Link prediction performance comparison (mean ± std AUC). AUC results conflict with other evaluation metrics, presenting a misleading view of the model performance for link prediction.

Link prediction performance comparison (mean ± std AP) with supervised link prediction methods using unbiased training. While we observe noticeable improvement for some baselines (e.g., BScNets), Gelato still consistently and significantly outperform the baselines.

Training time comparison between supervised link prediction methods for PHOTO under unbiased training. Gelato, while achieving the best performance, is also the second most efficient method in terms of total training time, slower only than the vanilla MLP.

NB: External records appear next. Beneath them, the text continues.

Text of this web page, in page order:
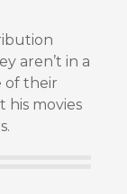
aren’t in a
of their
his movies
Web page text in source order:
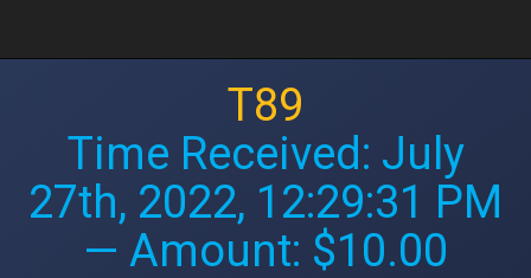
T89
Time Received: July
27th, 2022, 12:29:31 PM
— Amount: $10.00
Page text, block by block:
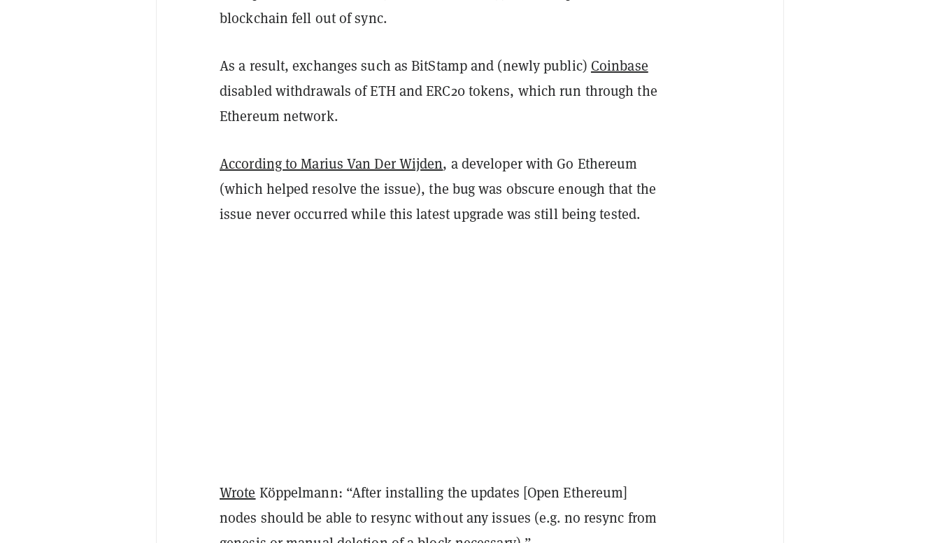
blockchain fell out of sync.
As a result, exchanges such as BitStamp and (newly public) Coinbase
disabled withdrawals of ETH and ERC20 tokens, which run through the
Ethereum network.
According to Marius Van Der Wijden, a developer with Go Ethereum
(which helped resolve the issue), the bug was obscure enough that the
issue never occurred while this latest upgrade was still being tested.
Wrote Köppelmann: “After installing the updates [Open Ethereum]
nodes should be able to resync without any issues (e.g. no resync from
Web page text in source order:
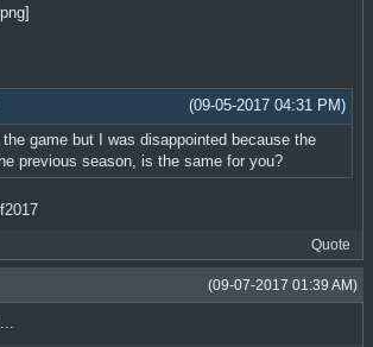
(09-05-2017 04:31 PM)
game but I was disappointed because the
previous season, is the same for you?
Quote
(09-07-2017 01:39 AM)
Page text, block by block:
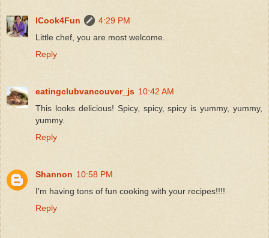
ICook4Fun
4:29 PM
Little chef, you are most welcome.
Reply
eatingclubvancouver_js 10:42 AM
This looks delicious! Spicy, spicy, spicy is yummy, yummy,
yummy.
Reply
Shannon 10:58 PM
I'm having tons of fun cooking with your recipes!!!!
Reply
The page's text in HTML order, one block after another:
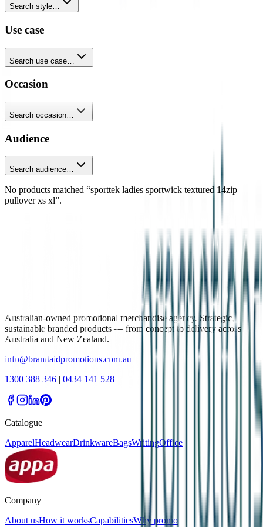
Search style…
Use case
Search use case…
Occasion
Search occasion…
Audience
Search audience…
No products matched “sporttek ladies sportwick textured 14zip
pullover xs xl”.
Australian-owned promotional merchandise agency. Strategic,
sustainable branded products — from concept to delivery across
Australia and New Zealand.
info@brandaidpromotions.com.au
1300 388 346 | 0434 141 528
Catalogue
ApparelHeadwearDrinkwareBagsWritingOffice
Company
About usHow it worksCapabilitiesWhy promo
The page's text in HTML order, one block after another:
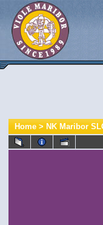
Home>NK Maribor
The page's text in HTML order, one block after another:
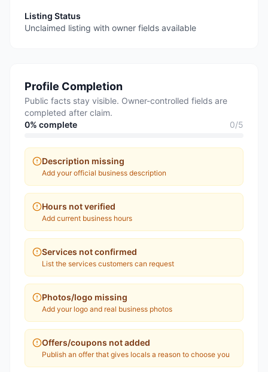
Listing Status
Unclaimed listing with owner fields available
Profile Completion
Public facts stay visible. Owner-controlled fields are
completed after claim.
0% complete 0/5
Description missing
Add your official business description
Hours not verified
Add current business hours
Services not confirmed
List the services customers can request
Photos/logo missing
Add your logo and real business photos
Offers/coupons not added
Publish an offer that gives locals a reason to choose you
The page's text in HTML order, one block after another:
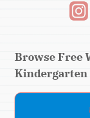
Browse Free
Kindergarten
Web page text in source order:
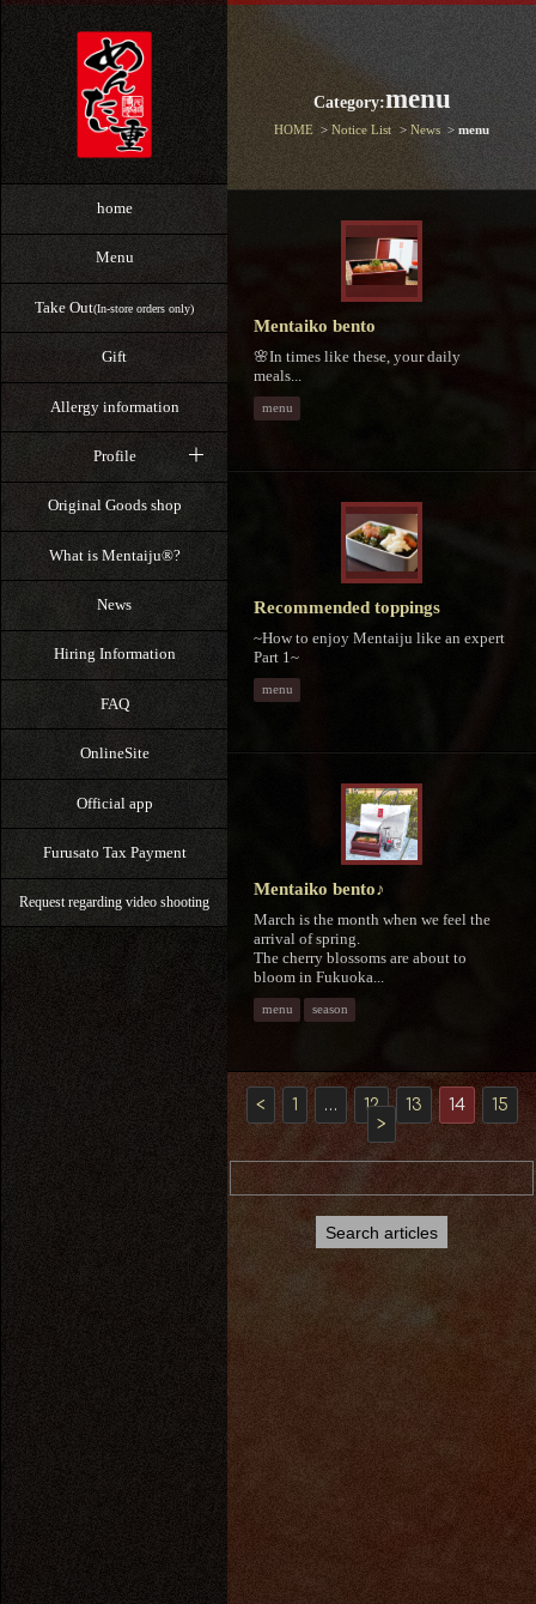
home
Menu
Take Out(In-store orders only)
Gift
Allergy information
Profile
Original Goods shop
What is Mentaiju®?
News
Hiring Information
FAQ
OnlineSite
Official app
Furusato Tax Payment
Request regarding video shooting
Category:menu
HOME Notice List News menu
Mentaiko bento
🌸In times like these, your daily
meals...
menu
Recommended toppings
~How to enjoy Mentaiju like an expert
Part 1~
menu
Mentaiko bento♪
March is the month when we feel the
arrival of spring.
The cherry blossoms are about to
bloom in Fukuoka...
menu season
< 1 … 12 13 14
15
>
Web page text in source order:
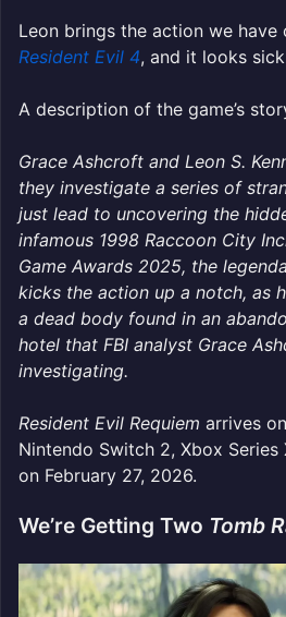
Leon brings the action we
Resident Evil 4, and it looks
A description of the game’s
Grace Ashcroft and Leon S.
they investigate a series of
just lead to uncovering the
infamous 1998 Raccoon City
Game Awards 2025, the
kicks the action up a notch, as
a dead body found in an
hotel that FBI analyst Grace
investigating.
Resident Evil Requiem arrives
Nintendo Switch 2, Xbox Series
on February 27, 2026.
We’re Getting Two Tomb
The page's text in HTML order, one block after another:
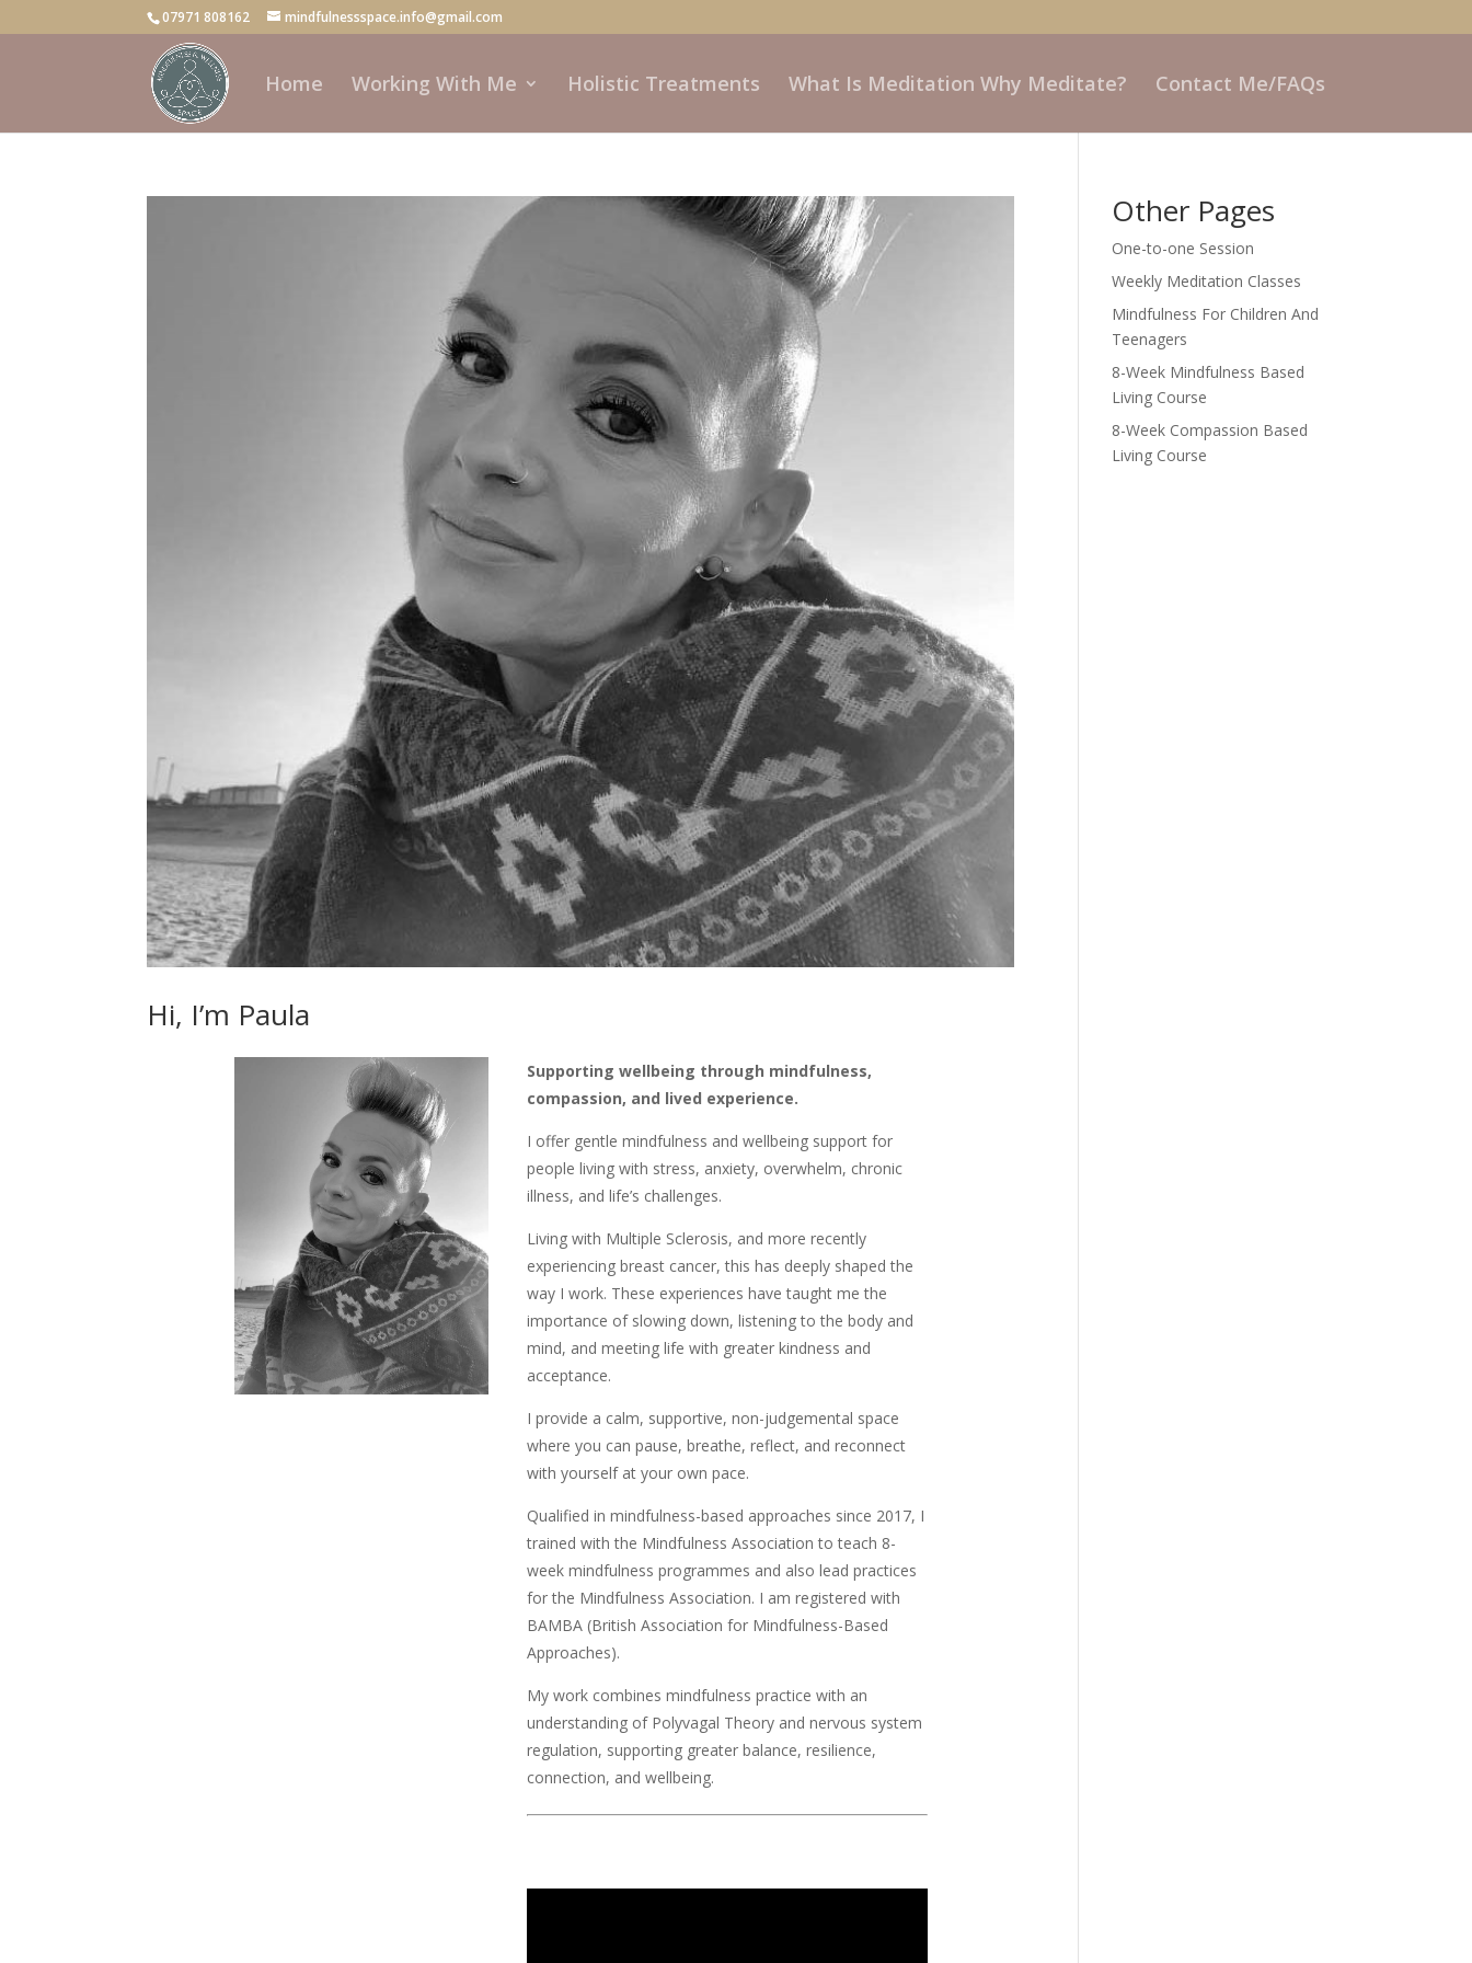
07971 808162 mindfulnessspace.info@gmail.com
Home Working With Me Holistic Treatments What Is Meditation Why Meditate? Contact Me/FAQs
Hi, I’m Paula
Supporting wellbeing through mindfulness,
compassion, and lived experience.
I offer gentle mindfulness and wellbeing support for
people living with stress, anxiety, overwhelm, chronic
illness, and life’s challenges.
Living with Multiple Sclerosis, and more recently
experiencing breast cancer, this has deeply shaped the
way I work. These experiences have taught me the
importance of slowing down, listening to the body and
mind, and meeting life with greater kindness and
acceptance.
I provide a calm, supportive, non-judgemental space
where you can pause, breathe, reflect, and reconnect
with yourself at your own pace.
Qualified in mindfulness-based approaches since 2017, I
trained with the Mindfulness Association to teach 8-
week mindfulness programmes and also lead practices
for the Mindfulness Association. I am registered with
BAMBA (British Association for Mindfulness-Based
Approaches).
My work combines mindfulness practice with an
understanding of Polyvagal Theory and nervous system
regulation, supporting greater balance, resilience,
connection, and wellbeing.
Other Pages
One-to-one Session
Weekly Meditation Classes
Mindfulness For Children And
Teenagers
8-Week Mindfulness Based
Living Course
8-Week Compassion Based
Living Course

F VISUALIZING LINK PREDICTION PROCESSES

In this section, we build upon the discussion in Section 4.3 and present a more detailed analysis of the improvements of Gelato over Autocovariance based on the input graph and comparisons with the link prediction process of the best GNN-based baseline (Neo-GNN) in Figure 10 .Figure 10a shows the input adjacency matrix for the subgraph of PHOTO containing the top 160 nodes belonging to the first class sorted in decreasing order of their (within-class) degree. Figure 10b illustrates the enhanced adjacency matrix learned by Gelato's MLP. Comparing it with the Euclidean distance between node attributes in Figure 10c , we see that our enhanced adjacency matrix effectively incorporates attribute information. More specifically, we notice the down-weighting of the edges connecting the high-degree nodes with larger attribute distances (matrix entries 0-40 and especially 0-10) and the up-weighting of those connecting medium-degree nodes with smaller attribute distances (40-80). In Figure 10d and Figure 10e , we see the corresponding AC scores based on the input and the enhanced adjacency matrix (Gelato). Since AC captures the degree distribution of nodes (Huang et al., 2021) , the vanilla AC scores greatly favor high-degree nodes (0-40). By comparison, thanks to the down-weighting, Gelato assigns relatively lower scores to edges connecting them to low-degree nodes (60-160), while still capturing the edge density between high-degree nodes (0-40). The immediate result of this is the significantly improved precision as shown in Figure 10h compared to Figure 10g . Gelato covers as many positive edges in the high-degree region as AC while making far fewer wrong predictions for connections involving low-degree nodes.The prediction probabilities and predicted edges for Neo-GNN are shown in Figure 10f and Figure 10i , respectively. Note that while it predicts edges connecting high-degree node pairs (0-40) with high probability, similar values are assigned to many low-degree pairs (80-160) as well. Most of those predictions are wrong, both in the low-degree region of Figure 10i and also in other low-degree parts of the graph that are not shown here. This analysis supports our claim that Gelato is more effective at combining node attributes and the graph topology, enabling state-of-the-art link prediction.

G ABLATION STUDY

We have demonstrated the superiority of Gelato over its individual components and two-stage approaches in Table 2 and analyzed the effect of losses and training settings in Section 4.4. Here, we collect the results with the same hyperparameter setting as Gelato and present a comprehensive ablation study in Table 7 . Specifically, Gelato -MLP (AC) represents Gelato without the MLP (Autocovariance) component, i.e., only using Autocovariance (MLP) for link prediction. Gelato -NP (UT) replaces the proposed N-pair loss (unbiased training) with the cross entropy loss (biased training) applied by the baselines, and Gelato -NP+UT replaces both the loss and the training setting. We observe that removing either MLP or Autocovariance leads to inferior performance, as the corresponding attribute or topology information would be missing. Further, to address the class imbalance problem of link prediction, both the N-pair loss and unbiased training are crucial for effective training of Gelato.